Graphene oxide membranes: 'In an ideal world we will take five years to scale up'

"If everything goes to plan, my expectation is that we will have graphene oxide membranes in large scale production within the next five years," says Rahul Nair, professor of materials physics and Royal Society university research fellow at the National Graphene Institute and School of Chemical Engineering and Analytical Science, at University of Manchester, UK.

Professor Rahul Nair (right) with joint-lead authors Jijo Abraham, PhD student (centre), and Dr Vasu Siddeswara Kalangi, research associate

Professor Rahul Nair (right) with joint-lead authors Jijo Abraham, PhD student (centre), and Dr Vasu Siddeswara Kalangi, research associate

It’s an ambitious timeline. But then Nair’s research has progressed rapidly since his group first published a paper on graphene oxide in Nature in 2012, demonstrating its unique properties that allow water to pass through but block larger molecules like solvents.

“At the time, there was speculation about using this membrane for water filtration or desalination,” says Nair. However in 2014, the next milestone paper demonstrated that salt in seawater in fact passed through the graphene oxide membrane with a cut-off size of around one nanometre. “So that was no good for desalination, but it was good for nano filtration applications,” Nair adds.

The challenge for the team at Manchester was that graphene-oxide membranes swell when immersed in water and that this enlargement of the pores enables sodium chloride to flow through.

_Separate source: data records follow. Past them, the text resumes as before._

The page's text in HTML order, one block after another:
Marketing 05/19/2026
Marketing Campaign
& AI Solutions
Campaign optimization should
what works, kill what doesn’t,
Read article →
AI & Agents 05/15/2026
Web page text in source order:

From 2014, the group focused on tuning the sieve size, trying different chemical and physical approaches, so that it would filter out common salts like sodium chloride.

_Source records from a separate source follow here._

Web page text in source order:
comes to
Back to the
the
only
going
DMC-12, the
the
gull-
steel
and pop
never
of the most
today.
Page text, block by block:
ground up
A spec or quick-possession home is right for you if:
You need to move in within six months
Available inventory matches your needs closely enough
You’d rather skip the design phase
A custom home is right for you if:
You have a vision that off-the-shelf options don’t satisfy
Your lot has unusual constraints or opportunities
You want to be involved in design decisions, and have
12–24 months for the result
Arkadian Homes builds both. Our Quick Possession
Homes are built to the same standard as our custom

“It turned out that physical confinement was the best approach. We created a tuneable sieve. We put an epoxy coating on both sides of the membrane that prevents it from swelling, and so the sodium chloride cannot pass through,” explains Nair. Their latest work, published in Nature Nanotechnology in April 2017 is proof of construct of a desalination application of a graphene oxide membrane, based on a laboratory setting and using saline water. The next step is to test the membranes with seawater, and in real-life applications.

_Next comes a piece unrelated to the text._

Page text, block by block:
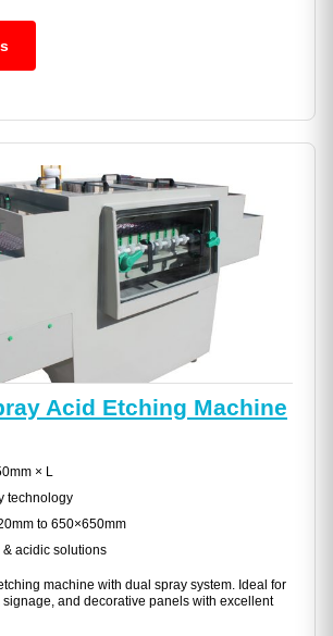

Next steps are to test with seawater and then to scale production

“There are many experiments to carry out in future to compare our membrane with the state-of-the-art other membranes, and to show the real potential,” says Nair. The team is in talks with commercial partners about potentially taking the programme to the next level. “We already know many end-users who want this membrane, and we want a partner with the engineering expertise who can make this into a large-scale production. That’s what we’re looking at.”

He expects in two years’ time to have more solid data comparing the graphene oxide membrane with existing market-leading membranes, and then another three years’ work to scale production. “So, in an ideal case, we will take five years,” he says.